On May 8, 2024, the stockholders of Ecovyst Inc. (the “Company”) approved an amendment (the “Charter Amendment”) to the Company’s Second Restated Certificate of Incorporation, as amended and corrected (the “Charter”) to phase-out the Company’s classified Board of Directors (the “Board”) over a two-year period starting with the election of directors in 2025 and to permit stockholders to remove directors with or without cause beginning in 2027 when the Board is declassified. The Company filed the Charter Amendment, which was effective upon filing, with the Secretary of State of the State of Delaware on May 8, 2024. The foregoing description of the Charter Amendment is qualified in its entirety by reference to the full text of the Charter Amendment, a copy of which is attached as Exhibit 3.1 to this Current Report on Form 8-K and is incorporated by reference herein.
Item 5.07 Submission of Matters to a Vote of Security Holders.
On May 8, 2024, the Company held its 2024 Annual Meeting of Stockholders (the “Annual Meeting”). There were 116,991,445 shares of the Company’s common stock issued and outstanding on the record date and entitled to vote at the Annual Meeting, and 110,997,146 shares of the Company’s common stock were represented in person or by proxy at the Annual Meeting.
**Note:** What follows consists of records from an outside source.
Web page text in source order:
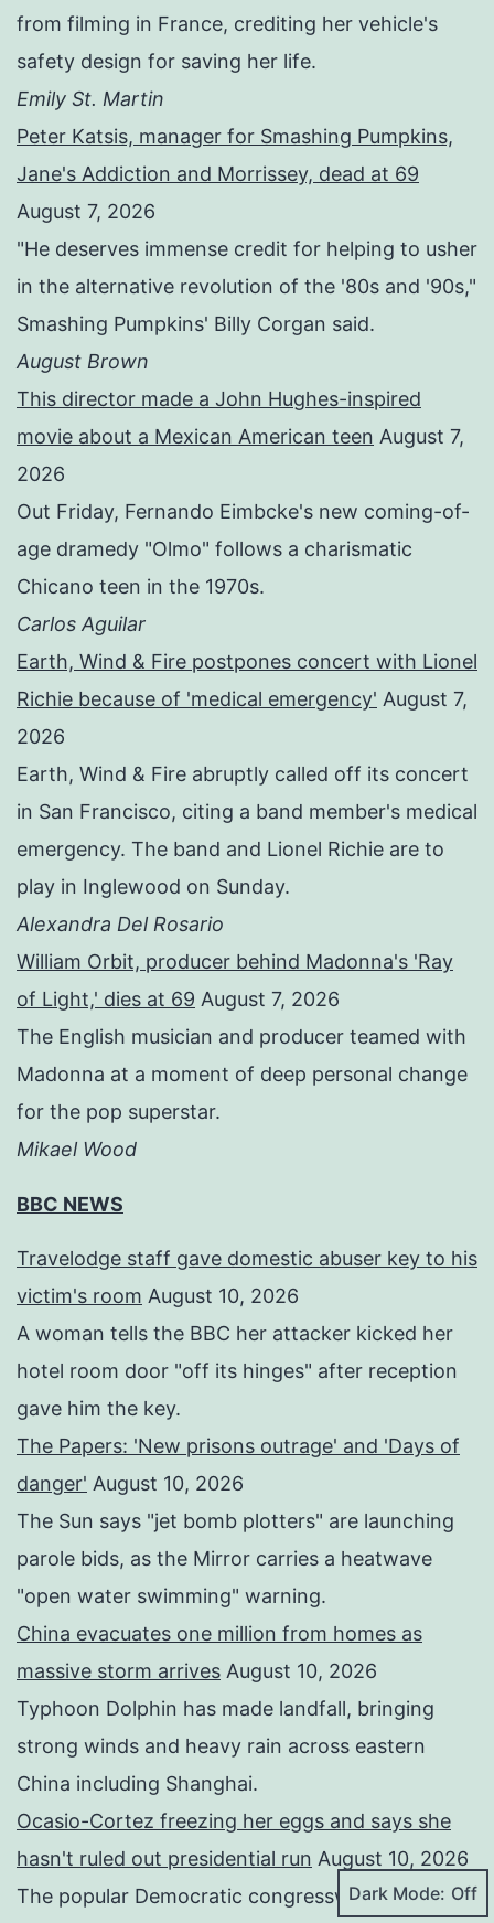
from filming in France, crediting her vehicle's
safety design for saving her life.
Emily St. Martin
Peter Katsis, manager for Smashing Pumpkins,
Jane's Addiction and Morrissey, dead at 69
August 7, 2026
"He deserves immense credit for helping to usher
in the alternative revolution of the '80s and '90s,"
Smashing Pumpkins' Billy Corgan said.
August Brown
This director made a John Hughes-inspired
movie about a Mexican American teen August 7,
2026
Out Friday, Fernando Eimbcke's new coming-of-
age dramedy "Olmo" follows a charismatic
Chicano teen in the 1970s.
Carlos Aguilar
Earth, Wind & Fire postpones concert with Lionel
Richie because of 'medical emergency' August 7,
2026
Earth, Wind & Fire abruptly called off its concert
in San Francisco, citing a band member's medical
emergency. The band and Lionel Richie are to
play in Inglewood on Sunday.
Alexandra Del Rosario
William Orbit, producer behind Madonna's 'Ray
of Light,' dies at 69 August 7, 2026
The English musician and producer teamed with
Madonna at a moment of deep personal change
for the pop superstar.
Mikael Wood
BBC NEWS
Travelodge staff gave domestic abuser key to his
victim's room August 10, 2026
A woman tells the BBC her attacker kicked her
hotel room door "off its hinges" after reception
gave him the key.
The Papers: 'New prisons outrage' and 'Days of
danger' August 10, 2026
The Sun says "jet bomb plotters" are launching
parole bids, as the Mirror carries a heatwave
"open water swimming" warning.
China evacuates one million from homes as
massive storm arrives August 10, 2026
Typhoon Dolphin has made landfall, bringing
strong winds and heavy rain across eastern
China including Shanghai.
Ocasio-Cortez freezing her eggs and says she
hasn't ruled out presidential run August 10, 2026
The popular Democratic congresswoman also
Dark Mode:

Set forth below are the final voting results for each of the proposals submitted to a vote of the Company’s stockholders at the Annual Meeting. For more information about the proposals, please see the Company’s definitive proxy statement, which was filed with the U.S. Securities and Exchange Commission on April 8, 2024.
Proposal One: Each of the three Class I director nominees was elected to serve on the Company’s Board for a term of three years. The results of the vote were as follows:
Nominee | Votes For | Votes Withheld | Broker Non-Votes | |||
Anna C. Catalano | 100,037,275 | 3,678,306 | 7,281,565 | |||
Sarah Lorance | 102,257,190 | 1,458,391 | 7,281,565 | |||
Donald Althoff | 102,208,244 | 1,507,337 | 7,281,565 |
Proposal Two: The stockholders approved, on an advisory basis, the compensation paid by the Company to its named executive officers (the “say-on-pay proposal”). The results of the advisory vote were as follows:
For | Against | Abstain | Broker Non-Votes | |||
98,135,133 | 5,568,322 | 12,126 | 7,281,565 |
Proposal Three: The stockholders voted, on an advisory basis, to hold a say-on-pay proposal each year. The results of the advisory vote were as follows:
1 Year | 2 Years | 3 Years | Abstain | Broker Non-Votes | ||||
97,556,771 | 49,426 | 6,105,501 | 3,883 | 7,281,565 |
The Board considered the recommendation of the Company’s stockholders and intends to present a say-on-pay proposal to its stockholders each year until the next vote on the frequency of a say-on-pay proposal is held, which will be no later than the Company’s 2030 annual meeting of stockholders.
Proposal Four: The appointment of PricewaterhouseCoopers LLP as the independent registered public accounting firm of the Company for the fiscal year ending December 31, 2024 was ratified. The results of the vote were as follows:
For | Against | Abstain | ||
110,844,000 | 101,053 | 52,093 |
Proposal four was a routine matter and, therefore, there were no broker non-votes relating to this proposal.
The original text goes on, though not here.